(Data for processing Opens)
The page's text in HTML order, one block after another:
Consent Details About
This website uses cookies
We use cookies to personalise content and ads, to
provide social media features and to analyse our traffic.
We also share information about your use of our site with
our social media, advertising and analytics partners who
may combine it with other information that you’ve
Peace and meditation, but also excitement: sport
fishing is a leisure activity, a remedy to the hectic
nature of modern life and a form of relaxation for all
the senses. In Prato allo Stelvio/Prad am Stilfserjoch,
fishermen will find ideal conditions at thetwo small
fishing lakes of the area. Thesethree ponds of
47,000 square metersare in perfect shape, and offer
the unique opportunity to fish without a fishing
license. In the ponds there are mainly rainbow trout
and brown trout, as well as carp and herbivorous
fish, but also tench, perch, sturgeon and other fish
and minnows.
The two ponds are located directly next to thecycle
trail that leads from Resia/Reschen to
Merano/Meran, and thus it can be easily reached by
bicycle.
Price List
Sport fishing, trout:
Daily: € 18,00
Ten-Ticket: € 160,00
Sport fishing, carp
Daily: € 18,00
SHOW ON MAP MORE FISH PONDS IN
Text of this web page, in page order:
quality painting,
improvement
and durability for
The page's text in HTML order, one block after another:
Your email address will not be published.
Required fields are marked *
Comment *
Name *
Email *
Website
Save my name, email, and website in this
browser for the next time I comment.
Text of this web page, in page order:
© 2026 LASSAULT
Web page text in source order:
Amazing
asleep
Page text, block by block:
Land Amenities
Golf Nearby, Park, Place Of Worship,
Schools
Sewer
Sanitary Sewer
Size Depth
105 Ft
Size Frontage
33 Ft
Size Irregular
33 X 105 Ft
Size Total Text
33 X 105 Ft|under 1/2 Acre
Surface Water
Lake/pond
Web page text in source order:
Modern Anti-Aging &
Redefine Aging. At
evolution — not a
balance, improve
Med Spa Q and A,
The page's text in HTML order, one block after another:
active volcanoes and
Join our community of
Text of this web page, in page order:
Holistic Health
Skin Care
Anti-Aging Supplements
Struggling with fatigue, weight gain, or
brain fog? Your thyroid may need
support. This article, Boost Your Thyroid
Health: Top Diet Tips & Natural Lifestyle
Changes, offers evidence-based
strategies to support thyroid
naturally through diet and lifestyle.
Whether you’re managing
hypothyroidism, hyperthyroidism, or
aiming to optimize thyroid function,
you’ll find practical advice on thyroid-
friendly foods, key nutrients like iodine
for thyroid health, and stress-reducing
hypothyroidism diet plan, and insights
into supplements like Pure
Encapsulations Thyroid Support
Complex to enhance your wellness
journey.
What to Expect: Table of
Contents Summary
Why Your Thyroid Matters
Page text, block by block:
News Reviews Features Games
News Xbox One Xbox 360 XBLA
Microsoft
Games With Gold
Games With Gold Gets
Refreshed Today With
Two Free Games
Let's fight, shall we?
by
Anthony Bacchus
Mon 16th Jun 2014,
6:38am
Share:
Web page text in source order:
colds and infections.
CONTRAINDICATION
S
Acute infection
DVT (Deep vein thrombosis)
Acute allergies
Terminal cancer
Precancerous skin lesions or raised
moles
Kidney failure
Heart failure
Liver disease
(Data for processing Closes)
**Task directions:**
Reproduce the listing above verbatim.

**Written solution:**
The page's text in HTML order, one block after another:
Consent Details About
This website uses cookies
We use cookies to personalise content and ads, to
provide social media features and to analyse our traffic.
We also share information about your use of our site with
our social media, advertising and analytics partners who
may combine it with other information that you’ve
Peace and meditation, but also excitement: sport
fishing is a leisure activity, a remedy to the hectic
nature of modern life and a form of relaxation for all
the senses. In Prato allo Stelvio/Prad am Stilfserjoch,
fishermen will find ideal conditions at thetwo small
fishing lakes of the area. Thesethree ponds of
47,000 square metersare in perfect shape, and offer
the unique opportunity to fish without a fishing
license. In the ponds there are mainly rainbow trout
and brown trout, as well as carp and herbivorous
fish, but also tench, perch, sturgeon and other fish
and minnows.
The two ponds are located directly next to thecycle
trail that leads from Resia/Reschen to
Merano/Meran, and thus it can be easily reached by
bicycle.
Price List
Sport fishing, trout:
Daily: € 18,00
Ten-Ticket: € 160,00
Sport fishing, carp
Daily: € 18,00
SHOW ON MAP MORE FISH PONDS IN
Text of this web page, in page order:
quality painting,
improvement
and durability for
The page's text in HTML order, one block after another:
Your email address will not be published.
Required fields are marked *
Comment *
Name *
Email *
Website
Save my name, email, and website in this
browser for the next time I comment.
Text of this web page, in page order:
© 2026 LASSAULT
Web page text in source order:
Amazing
asleep
Page text, block by block:
Land Amenities
Golf Nearby, Park, Place Of Worship,
Schools
Sewer
Sanitary Sewer
Size Depth
105 Ft
Size Frontage
33 Ft
Size Irregular
33 X 105 Ft
Size Total Text
33 X 105 Ft|under 1/2 Acre
Surface Water
Lake/pond
Web page text in source order:
Modern Anti-Aging &
Redefine Aging. At
evolution — not a
balance, improve
Med Spa Q and A,
The page's text in HTML order, one block after another:
active volcanoes and
Join our community of
Text of this web page, in page order:
Holistic Health
Skin Care
Anti-Aging Supplements
Struggling with fatigue, weight gain, or
brain fog? Your thyroid may need
support. This article, Boost Your Thyroid
Health: Top Diet Tips & Natural Lifestyle
Changes, offers evidence-based
strategies to support thyroid
naturally through diet and lifestyle.
Whether you’re managing
hypothyroidism, hyperthyroidism, or
aiming to optimize thyroid function,
you’ll find practical advice on thyroid-
friendly foods, key nutrients like iodine
for thyroid health, and stress-reducing
hypothyroidism diet plan, and insights
into supplements like Pure
Encapsulations Thyroid Support
Complex to enhance your wellness
journey.
What to Expect: Table of
Contents Summary
Why Your Thyroid Matters
Page text, block by block:
News Reviews Features Games
News Xbox One Xbox 360 XBLA
Microsoft
Games With Gold
Games With Gold Gets
Refreshed Today With
Two Free Games
Let's fight, shall we?
by
Anthony Bacchus
Mon 16th Jun 2014,
6:38am
Share:
Web page text in source order:
colds and infections.
CONTRAINDICATION
S
Acute infection
DVT (Deep vein thrombosis)
Acute allergies
Terminal cancer
Precancerous skin lesions or raised
moles
Kidney failure
Heart failure
Liver disease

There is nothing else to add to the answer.